--- The problem ---
Among the records below, find each line that includes the string "tweets" and copy it.
####################
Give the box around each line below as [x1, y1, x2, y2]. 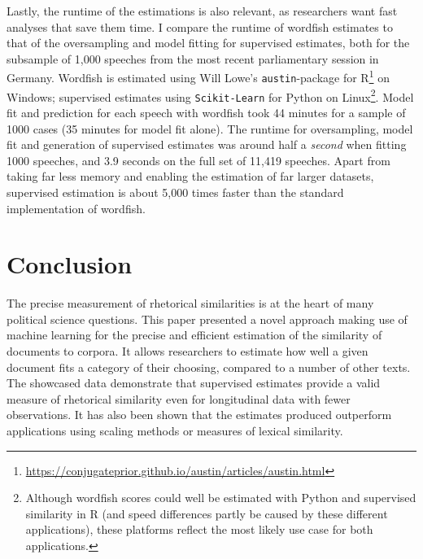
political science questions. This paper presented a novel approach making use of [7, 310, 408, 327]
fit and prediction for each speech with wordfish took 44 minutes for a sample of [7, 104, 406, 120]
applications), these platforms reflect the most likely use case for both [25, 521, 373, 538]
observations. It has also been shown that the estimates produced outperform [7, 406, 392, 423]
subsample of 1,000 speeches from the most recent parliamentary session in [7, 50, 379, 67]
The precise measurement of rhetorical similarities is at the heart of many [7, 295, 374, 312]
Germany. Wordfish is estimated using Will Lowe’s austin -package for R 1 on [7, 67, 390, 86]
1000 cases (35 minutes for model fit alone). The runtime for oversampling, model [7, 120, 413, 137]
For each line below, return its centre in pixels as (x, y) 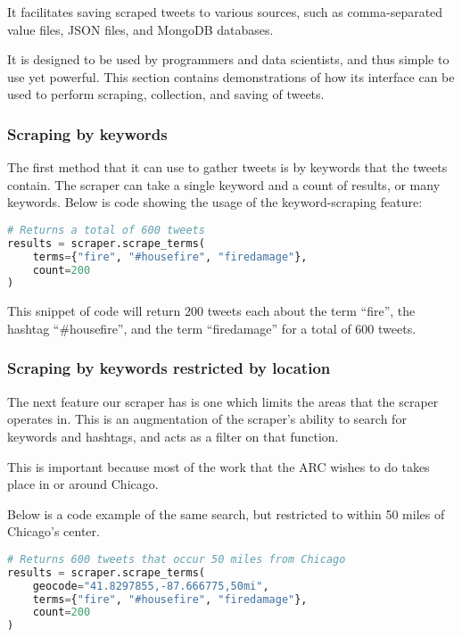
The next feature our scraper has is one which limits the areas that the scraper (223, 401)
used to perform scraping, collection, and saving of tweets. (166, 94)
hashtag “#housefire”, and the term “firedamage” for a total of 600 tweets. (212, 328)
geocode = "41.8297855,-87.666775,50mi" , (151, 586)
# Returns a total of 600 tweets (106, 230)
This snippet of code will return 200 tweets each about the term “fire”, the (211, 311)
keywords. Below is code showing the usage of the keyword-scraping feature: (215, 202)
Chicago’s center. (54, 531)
####################
--- Task output ---
used to perform scraping, collection, and saving of tweets. (166, 94)
hashtag “#housefire”, and the term “firedamage” for a total of 600 tweets. (212, 328)
# Returns a total of 600 tweets (106, 230)
This snippet of code will return 200 tweets each about the term “fire”, the (211, 311)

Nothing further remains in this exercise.